Baca juga: Banjir Rob di Meranti VI Handil Bakti, Warga Evakuasi Kendaraan
Masyarakat pesisir diimbau agar selalu waspada untuk mengantisipasi dampak pasang maksimum air laut dan fenomena banjir pesisir (rob).
Pasang maksimum berpotensi terjadi di wilayah Perairan Muara Sungai Barito pada tanggal 2 – 9 Januari 2026 pukul 18.00 – 01.00 Wita dengan ketinggian maksimum mencapai 2.8 meter.
Wilayah berpotensi terdampak di pesisir perairan Sungai Barito, yakni Kota Banjarmasin, Kabupaten Barito Kuala, Kabupaten Banjar, dan Kabupaten Tanah Laut.
Baca juga: Dinkes Banjar Operasi Kesehatan Massal di Tiga Desa Rawan Banjir
Banjir rob berdampak pada terganggunya aktivitas keseharian masyarakat dan transportasi di sekitar pelabuhan dan pesisir.
Sebelumnya, banjir rob sudah dirasakan warga di Jalan Meranti VI Jalur 1, Komplek Griya Permata, Handil Bakti, Kecamatan Alalak, Kabupaten Barito Kuala (Batola), pada Sabtu (3/1/2026) malam.

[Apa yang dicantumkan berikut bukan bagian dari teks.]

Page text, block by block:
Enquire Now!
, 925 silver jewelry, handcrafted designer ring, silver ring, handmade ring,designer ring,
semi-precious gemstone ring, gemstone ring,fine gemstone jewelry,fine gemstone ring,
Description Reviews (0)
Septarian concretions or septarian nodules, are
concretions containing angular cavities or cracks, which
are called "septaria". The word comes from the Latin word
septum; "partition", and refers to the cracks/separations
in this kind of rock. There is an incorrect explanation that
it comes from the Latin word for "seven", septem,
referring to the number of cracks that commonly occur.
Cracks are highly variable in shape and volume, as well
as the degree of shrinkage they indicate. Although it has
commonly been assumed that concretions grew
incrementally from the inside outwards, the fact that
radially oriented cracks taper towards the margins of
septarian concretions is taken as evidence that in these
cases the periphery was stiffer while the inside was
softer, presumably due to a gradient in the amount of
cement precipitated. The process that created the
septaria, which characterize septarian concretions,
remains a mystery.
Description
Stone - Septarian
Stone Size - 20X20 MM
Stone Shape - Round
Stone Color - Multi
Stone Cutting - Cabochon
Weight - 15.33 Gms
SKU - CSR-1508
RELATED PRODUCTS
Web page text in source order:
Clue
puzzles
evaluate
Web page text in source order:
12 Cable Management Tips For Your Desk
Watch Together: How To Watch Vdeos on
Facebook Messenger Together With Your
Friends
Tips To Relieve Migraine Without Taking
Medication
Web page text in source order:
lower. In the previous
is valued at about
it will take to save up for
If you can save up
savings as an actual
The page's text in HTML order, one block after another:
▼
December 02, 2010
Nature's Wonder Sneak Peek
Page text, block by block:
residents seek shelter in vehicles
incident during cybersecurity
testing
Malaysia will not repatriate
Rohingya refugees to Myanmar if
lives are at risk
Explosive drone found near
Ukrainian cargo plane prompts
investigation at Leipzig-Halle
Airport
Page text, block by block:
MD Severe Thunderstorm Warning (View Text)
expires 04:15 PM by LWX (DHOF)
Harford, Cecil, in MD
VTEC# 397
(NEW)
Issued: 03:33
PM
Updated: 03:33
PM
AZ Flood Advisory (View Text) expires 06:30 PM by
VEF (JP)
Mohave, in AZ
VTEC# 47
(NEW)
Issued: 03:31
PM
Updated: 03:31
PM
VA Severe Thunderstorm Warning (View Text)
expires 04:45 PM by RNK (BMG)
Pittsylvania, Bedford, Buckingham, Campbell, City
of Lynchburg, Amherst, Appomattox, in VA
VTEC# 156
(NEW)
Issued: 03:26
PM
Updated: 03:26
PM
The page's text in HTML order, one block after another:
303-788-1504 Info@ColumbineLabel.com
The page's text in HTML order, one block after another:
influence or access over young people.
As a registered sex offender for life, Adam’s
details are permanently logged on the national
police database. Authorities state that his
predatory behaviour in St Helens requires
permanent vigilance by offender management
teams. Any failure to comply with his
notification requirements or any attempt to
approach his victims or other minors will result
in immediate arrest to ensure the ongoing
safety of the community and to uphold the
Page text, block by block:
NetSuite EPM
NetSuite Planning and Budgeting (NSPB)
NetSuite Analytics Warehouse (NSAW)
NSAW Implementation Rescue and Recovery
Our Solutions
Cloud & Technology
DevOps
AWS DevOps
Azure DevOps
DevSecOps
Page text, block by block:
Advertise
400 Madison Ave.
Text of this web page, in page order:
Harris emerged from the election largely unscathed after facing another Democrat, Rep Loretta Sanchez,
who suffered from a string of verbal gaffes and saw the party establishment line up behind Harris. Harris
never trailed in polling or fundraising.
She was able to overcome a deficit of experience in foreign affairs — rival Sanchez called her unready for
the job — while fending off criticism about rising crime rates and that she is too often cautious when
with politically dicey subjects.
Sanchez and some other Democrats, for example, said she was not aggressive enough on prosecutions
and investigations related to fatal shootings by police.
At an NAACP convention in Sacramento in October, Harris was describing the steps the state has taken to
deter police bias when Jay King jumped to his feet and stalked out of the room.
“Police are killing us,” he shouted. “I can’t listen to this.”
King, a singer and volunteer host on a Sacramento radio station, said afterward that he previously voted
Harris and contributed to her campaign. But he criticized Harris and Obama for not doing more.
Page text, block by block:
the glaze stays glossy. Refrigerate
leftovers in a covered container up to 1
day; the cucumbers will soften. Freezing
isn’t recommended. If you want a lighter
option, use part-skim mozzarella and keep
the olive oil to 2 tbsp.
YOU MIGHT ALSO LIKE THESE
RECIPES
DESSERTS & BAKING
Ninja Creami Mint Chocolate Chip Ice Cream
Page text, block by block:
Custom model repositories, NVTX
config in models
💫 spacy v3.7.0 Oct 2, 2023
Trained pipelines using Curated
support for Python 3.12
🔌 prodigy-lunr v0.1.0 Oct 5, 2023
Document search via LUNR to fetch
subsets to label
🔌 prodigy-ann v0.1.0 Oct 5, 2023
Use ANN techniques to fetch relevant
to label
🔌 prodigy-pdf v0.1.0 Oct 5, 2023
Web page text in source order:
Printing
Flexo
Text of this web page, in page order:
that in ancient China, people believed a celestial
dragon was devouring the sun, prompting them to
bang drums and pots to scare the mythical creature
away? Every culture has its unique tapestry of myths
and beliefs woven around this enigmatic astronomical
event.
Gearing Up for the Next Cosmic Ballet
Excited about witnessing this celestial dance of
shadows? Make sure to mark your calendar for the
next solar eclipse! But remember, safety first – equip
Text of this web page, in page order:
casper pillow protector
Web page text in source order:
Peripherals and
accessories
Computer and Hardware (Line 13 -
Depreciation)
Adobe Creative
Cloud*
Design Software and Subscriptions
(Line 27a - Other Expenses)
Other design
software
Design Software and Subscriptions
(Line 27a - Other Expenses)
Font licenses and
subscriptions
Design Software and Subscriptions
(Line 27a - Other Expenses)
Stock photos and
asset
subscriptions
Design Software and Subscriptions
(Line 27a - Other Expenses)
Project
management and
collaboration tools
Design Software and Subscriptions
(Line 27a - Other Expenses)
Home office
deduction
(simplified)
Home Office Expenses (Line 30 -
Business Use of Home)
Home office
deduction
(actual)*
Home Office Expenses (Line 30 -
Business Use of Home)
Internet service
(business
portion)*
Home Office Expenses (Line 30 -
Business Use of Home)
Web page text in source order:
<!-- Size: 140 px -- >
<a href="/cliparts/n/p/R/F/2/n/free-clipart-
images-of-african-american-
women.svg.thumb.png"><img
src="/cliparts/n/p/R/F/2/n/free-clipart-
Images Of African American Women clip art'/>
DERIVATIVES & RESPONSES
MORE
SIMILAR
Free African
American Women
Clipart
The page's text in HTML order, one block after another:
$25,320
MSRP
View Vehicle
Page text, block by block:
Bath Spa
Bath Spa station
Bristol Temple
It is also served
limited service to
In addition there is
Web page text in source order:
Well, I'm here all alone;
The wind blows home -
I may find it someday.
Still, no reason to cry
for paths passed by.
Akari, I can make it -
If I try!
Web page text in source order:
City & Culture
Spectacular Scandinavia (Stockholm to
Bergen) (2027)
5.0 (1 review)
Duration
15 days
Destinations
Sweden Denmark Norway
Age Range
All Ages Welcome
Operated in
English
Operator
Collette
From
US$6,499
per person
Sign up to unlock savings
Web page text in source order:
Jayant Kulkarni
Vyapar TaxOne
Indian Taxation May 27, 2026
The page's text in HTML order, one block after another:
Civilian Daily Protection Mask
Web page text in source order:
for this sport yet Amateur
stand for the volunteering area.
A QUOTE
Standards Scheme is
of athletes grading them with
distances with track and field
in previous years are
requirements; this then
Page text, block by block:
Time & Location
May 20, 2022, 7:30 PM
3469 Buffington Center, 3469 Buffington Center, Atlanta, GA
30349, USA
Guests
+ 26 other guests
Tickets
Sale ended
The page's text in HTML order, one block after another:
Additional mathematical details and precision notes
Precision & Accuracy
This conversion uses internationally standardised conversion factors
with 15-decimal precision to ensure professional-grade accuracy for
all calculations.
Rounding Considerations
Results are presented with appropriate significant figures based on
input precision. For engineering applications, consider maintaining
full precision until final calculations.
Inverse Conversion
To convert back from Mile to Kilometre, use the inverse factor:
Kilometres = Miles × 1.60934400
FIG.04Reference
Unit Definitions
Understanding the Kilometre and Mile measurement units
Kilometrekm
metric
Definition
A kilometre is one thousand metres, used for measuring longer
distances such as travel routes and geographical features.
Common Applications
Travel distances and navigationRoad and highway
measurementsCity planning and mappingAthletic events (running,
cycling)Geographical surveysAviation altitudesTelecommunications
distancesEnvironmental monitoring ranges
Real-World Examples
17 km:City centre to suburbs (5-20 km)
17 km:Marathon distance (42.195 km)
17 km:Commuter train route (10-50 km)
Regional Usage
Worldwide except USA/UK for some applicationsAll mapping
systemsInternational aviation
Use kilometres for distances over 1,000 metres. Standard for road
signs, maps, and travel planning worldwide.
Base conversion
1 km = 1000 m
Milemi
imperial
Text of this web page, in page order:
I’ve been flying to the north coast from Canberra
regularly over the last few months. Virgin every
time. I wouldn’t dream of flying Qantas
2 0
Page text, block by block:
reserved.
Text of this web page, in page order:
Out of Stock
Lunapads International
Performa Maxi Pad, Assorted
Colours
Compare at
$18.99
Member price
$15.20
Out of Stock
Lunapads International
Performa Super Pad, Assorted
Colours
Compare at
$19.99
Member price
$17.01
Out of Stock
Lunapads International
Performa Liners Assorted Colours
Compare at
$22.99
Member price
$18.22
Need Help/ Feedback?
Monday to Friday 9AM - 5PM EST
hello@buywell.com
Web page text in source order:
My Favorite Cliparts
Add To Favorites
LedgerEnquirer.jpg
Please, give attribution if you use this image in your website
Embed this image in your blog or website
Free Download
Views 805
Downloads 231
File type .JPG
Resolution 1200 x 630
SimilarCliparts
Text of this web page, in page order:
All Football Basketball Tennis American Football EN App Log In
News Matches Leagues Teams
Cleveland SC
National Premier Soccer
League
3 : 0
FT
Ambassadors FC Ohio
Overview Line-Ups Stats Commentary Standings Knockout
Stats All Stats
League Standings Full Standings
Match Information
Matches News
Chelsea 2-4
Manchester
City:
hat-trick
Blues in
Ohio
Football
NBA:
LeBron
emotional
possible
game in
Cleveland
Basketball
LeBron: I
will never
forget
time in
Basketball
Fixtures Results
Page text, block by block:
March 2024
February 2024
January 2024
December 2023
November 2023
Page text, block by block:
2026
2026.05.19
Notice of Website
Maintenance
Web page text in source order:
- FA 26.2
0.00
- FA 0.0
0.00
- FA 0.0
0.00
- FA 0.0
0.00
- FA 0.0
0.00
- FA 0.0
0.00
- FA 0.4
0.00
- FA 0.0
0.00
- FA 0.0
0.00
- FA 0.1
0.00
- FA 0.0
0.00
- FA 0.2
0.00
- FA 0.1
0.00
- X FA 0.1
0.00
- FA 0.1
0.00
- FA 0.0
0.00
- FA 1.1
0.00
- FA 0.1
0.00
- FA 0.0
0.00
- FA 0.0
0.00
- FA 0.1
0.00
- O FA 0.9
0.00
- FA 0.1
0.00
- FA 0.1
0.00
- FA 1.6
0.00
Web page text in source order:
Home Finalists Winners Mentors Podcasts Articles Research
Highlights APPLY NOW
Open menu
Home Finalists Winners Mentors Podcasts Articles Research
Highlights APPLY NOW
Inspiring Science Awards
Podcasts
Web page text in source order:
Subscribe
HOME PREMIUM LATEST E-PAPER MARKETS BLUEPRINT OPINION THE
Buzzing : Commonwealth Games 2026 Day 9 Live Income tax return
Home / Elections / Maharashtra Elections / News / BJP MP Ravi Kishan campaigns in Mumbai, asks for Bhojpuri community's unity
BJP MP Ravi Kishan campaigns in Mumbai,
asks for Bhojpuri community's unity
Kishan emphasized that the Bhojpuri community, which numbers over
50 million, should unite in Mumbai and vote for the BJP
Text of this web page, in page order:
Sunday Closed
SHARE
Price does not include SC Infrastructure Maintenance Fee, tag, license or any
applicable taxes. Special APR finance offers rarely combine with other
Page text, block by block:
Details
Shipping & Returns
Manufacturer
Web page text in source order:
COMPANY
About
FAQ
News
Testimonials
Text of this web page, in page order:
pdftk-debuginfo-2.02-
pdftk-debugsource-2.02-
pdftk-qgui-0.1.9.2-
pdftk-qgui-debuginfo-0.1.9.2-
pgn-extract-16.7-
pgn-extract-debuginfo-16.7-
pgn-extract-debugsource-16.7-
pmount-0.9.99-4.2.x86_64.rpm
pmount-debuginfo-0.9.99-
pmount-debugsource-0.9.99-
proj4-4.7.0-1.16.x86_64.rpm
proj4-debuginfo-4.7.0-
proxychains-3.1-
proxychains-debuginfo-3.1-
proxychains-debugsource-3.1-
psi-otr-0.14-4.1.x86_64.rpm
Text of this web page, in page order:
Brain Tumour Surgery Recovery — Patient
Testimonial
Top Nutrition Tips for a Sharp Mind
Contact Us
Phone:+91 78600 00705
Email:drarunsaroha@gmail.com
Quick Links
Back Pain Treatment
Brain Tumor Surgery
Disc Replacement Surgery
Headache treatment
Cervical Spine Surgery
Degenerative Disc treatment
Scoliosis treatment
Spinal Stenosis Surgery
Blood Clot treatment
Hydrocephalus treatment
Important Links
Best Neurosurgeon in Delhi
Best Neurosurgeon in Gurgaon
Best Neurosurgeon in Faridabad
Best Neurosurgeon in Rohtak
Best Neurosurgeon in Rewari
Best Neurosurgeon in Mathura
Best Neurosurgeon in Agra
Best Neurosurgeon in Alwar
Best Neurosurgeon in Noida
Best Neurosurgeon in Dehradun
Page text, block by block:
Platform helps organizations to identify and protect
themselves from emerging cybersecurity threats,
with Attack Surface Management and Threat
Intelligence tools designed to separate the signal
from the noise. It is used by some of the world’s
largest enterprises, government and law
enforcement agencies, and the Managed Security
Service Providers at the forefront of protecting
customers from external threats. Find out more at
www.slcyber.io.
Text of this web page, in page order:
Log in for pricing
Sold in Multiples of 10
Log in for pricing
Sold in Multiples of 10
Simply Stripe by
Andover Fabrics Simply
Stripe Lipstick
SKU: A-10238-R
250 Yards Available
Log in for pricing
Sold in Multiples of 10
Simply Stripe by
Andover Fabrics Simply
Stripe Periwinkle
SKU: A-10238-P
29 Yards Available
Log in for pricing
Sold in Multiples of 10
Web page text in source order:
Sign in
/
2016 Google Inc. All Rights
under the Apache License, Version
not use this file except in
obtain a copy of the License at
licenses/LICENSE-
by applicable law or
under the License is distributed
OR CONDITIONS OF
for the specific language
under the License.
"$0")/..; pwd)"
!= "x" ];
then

Akibatnya, warga terpaksa jalan kaki mengingat jalan utama permukiman tidak dapat dilalui kendaraan roda dua, sementara roda empat masih bisa melintas dengan pelan.
Baca juga: 132 KK Terdampak Banjir di Sungai Lulut Banjarmasin
Ketinggian air mulai naik sejak petang hingga puncaknya mencapai lutut orang dewasa sekitar pukul 22.00 – 23.00 Wita.
Pantauan Kanalkalimantan.com, banjir rob membuat warga mengamankan sepeda motor ke tempat yang relatif lebih tinggi agar tidak terendam air.
Salah satu warga Komplek Griya Permata, Dicky (21) mengatakan, kondisi ini hampir menyamai peristiwa banjir besar Kalimantan Selatan pada 2021 lalu yang turut berdampak terhadap wilayahnya.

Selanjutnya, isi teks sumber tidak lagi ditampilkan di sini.